Stored entries:
'''

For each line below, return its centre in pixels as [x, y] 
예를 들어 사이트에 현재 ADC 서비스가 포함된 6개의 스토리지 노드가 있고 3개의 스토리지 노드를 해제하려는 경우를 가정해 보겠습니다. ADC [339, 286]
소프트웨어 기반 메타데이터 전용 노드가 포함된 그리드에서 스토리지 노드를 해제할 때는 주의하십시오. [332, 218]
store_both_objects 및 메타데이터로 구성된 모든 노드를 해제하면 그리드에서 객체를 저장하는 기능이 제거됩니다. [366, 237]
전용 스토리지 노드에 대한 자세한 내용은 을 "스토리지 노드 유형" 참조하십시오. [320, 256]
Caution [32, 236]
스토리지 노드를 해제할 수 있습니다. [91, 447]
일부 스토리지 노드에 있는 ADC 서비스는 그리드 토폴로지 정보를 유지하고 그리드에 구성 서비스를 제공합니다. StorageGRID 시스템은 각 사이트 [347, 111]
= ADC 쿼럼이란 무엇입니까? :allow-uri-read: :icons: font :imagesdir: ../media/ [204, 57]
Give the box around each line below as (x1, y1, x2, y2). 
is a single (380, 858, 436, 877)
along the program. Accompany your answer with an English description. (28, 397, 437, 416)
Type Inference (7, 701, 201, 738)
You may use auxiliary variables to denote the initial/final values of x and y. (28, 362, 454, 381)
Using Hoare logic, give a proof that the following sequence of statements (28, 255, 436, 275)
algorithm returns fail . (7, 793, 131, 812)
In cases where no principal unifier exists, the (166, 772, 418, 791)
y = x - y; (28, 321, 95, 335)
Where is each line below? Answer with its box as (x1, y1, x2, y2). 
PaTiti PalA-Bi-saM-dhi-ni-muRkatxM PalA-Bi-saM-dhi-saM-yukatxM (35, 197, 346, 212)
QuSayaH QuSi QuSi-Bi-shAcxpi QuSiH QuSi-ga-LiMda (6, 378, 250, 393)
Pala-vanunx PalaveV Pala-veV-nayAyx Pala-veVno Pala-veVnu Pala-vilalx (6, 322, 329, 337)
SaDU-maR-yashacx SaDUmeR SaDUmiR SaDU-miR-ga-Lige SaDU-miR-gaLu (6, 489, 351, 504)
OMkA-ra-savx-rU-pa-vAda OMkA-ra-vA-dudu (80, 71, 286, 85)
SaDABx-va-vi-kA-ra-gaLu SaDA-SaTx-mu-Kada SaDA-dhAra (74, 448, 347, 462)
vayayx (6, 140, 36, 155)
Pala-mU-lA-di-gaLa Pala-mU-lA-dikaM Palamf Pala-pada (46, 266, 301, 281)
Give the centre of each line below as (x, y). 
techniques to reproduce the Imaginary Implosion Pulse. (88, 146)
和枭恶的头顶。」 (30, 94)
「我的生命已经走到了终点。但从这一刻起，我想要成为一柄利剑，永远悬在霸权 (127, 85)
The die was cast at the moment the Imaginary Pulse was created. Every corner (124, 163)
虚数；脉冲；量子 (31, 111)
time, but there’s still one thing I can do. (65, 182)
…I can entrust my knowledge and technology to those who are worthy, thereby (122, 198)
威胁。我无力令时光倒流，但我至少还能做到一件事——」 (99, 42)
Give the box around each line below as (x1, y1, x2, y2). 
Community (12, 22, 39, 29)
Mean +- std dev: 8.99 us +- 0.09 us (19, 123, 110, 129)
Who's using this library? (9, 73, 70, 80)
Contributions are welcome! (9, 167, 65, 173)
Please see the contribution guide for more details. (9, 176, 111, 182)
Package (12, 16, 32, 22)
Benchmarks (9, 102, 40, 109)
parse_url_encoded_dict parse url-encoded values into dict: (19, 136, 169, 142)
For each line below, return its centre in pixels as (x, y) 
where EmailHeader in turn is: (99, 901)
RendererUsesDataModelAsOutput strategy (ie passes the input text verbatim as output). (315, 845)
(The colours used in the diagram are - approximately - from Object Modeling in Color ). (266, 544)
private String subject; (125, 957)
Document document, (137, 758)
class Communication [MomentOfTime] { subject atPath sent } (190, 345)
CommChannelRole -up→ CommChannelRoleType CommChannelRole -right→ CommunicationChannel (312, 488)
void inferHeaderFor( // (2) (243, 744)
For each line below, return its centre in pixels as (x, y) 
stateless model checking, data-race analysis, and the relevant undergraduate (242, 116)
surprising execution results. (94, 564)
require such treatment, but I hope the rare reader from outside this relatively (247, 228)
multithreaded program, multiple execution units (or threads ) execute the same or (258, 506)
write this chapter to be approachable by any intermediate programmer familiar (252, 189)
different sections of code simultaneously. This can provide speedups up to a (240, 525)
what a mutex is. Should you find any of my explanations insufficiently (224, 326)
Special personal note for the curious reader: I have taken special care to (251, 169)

'''

*TASK BRIEF:*
Where the word "execution" appears in a line of the entries, copy that line.

*COMPLETED EXERCISE:*
surprising execution results. (94, 564)
multithreaded program, multiple execution units (or threads ) execute the same or (258, 506)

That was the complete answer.